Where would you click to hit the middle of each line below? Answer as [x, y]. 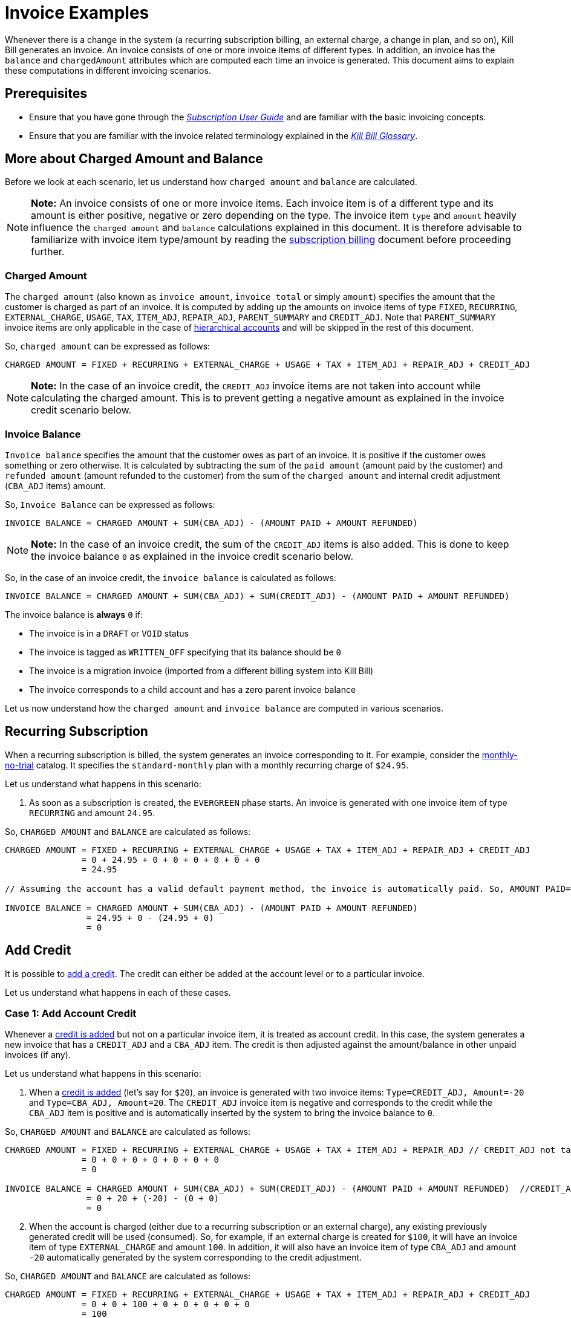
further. [48, 252]
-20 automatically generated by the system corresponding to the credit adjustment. [196, 1258]
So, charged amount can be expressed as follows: [108, 346]
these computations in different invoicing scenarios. [108, 70]
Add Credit [38, 950]
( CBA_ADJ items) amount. [55, 485]
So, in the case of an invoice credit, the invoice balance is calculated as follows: [171, 577]
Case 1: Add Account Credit [71, 1013]
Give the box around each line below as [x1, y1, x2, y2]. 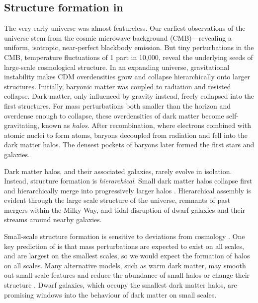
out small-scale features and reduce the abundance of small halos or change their [4, 270, 250, 280]
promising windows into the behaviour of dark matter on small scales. [4, 289, 217, 300]
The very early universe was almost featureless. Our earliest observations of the [4, 23, 246, 33]
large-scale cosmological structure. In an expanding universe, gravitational [4, 61, 230, 72]
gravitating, [4, 120, 39, 130]
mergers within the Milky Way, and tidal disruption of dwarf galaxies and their [4, 204, 246, 215]
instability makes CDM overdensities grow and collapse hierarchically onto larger [4, 71, 251, 82]
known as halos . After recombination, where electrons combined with [41, 120, 252, 130]
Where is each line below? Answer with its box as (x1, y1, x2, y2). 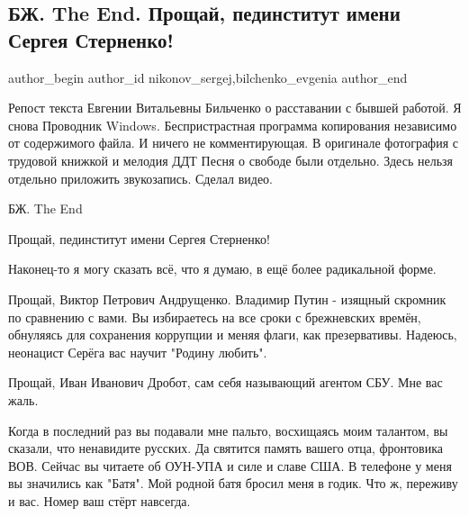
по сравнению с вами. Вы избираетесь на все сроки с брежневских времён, (8, 307, 421, 326)
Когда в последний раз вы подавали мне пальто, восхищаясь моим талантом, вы (8, 421, 448, 439)
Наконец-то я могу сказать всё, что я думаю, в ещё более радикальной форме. (8, 259, 437, 278)
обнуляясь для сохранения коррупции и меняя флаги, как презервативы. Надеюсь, (8, 325, 457, 344)
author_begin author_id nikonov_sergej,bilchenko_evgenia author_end (8, 68, 408, 86)
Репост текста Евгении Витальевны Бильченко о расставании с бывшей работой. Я (8, 98, 462, 117)
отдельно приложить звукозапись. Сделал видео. (8, 168, 273, 187)
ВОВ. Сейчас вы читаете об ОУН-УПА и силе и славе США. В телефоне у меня (8, 456, 452, 475)
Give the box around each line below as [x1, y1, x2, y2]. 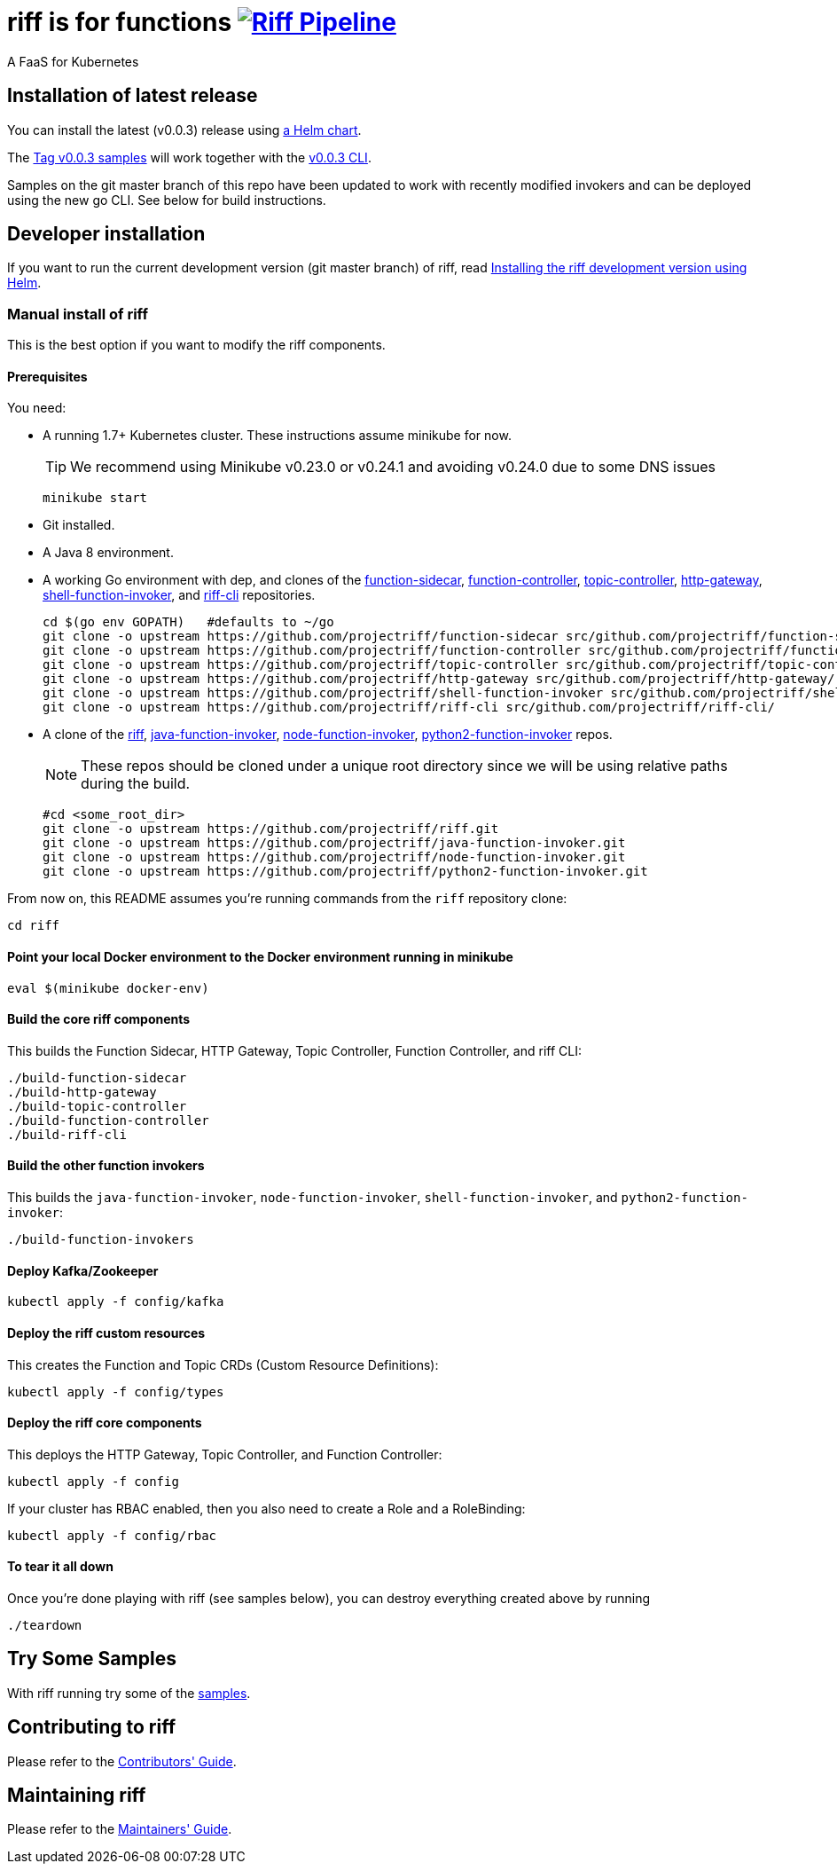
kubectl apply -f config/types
####
[AIM OF THE EXERCISE]
Skip the pictures. Write out exactly the lines from the one with "mergers within the" through the last line of the listing, both ends included, and nothing more.

[ANSWER SPACE]
mergers within the Milky Way, and tidal disruption of dwarf galaxies and their [4, 204, 246, 215]
instability makes CDM overdensities grow and collapse hierarchically onto larger [4, 71, 251, 82]
known as halos . After recombination, where electrons combined with [41, 120, 252, 130]
Where is each line below? Answer with its box as (x1, y1, x2, y2). 
по сравнению с вами. Вы избираетесь на все сроки с брежневских времён, (8, 307, 421, 326)
Когда в последний раз вы подавали мне пальто, восхищаясь моим талантом, вы (8, 421, 448, 439)
Наконец-то я могу сказать всё, что я думаю, в ещё более радикальной форме. (8, 259, 437, 278)
обнуляясь для сохранения коррупции и меняя флаги, как презервативы. Надеюсь, (8, 325, 457, 344)
author_begin author_id nikonov_sergej,bilchenko_evgenia author_end (8, 68, 408, 86)
Репост текста Евгении Витальевны Бильченко о расставании с бывшей работой. Я (8, 98, 462, 117)
отдельно приложить звукозапись. Сделал видео. (8, 168, 273, 187)
ВОВ. Сейчас вы читаете об ОУН-УПА и силе и славе США. В телефоне у меня (8, 456, 452, 475)
Give the box around each line below as [x1, y1, x2, y2]. 
kubectl apply -f config/types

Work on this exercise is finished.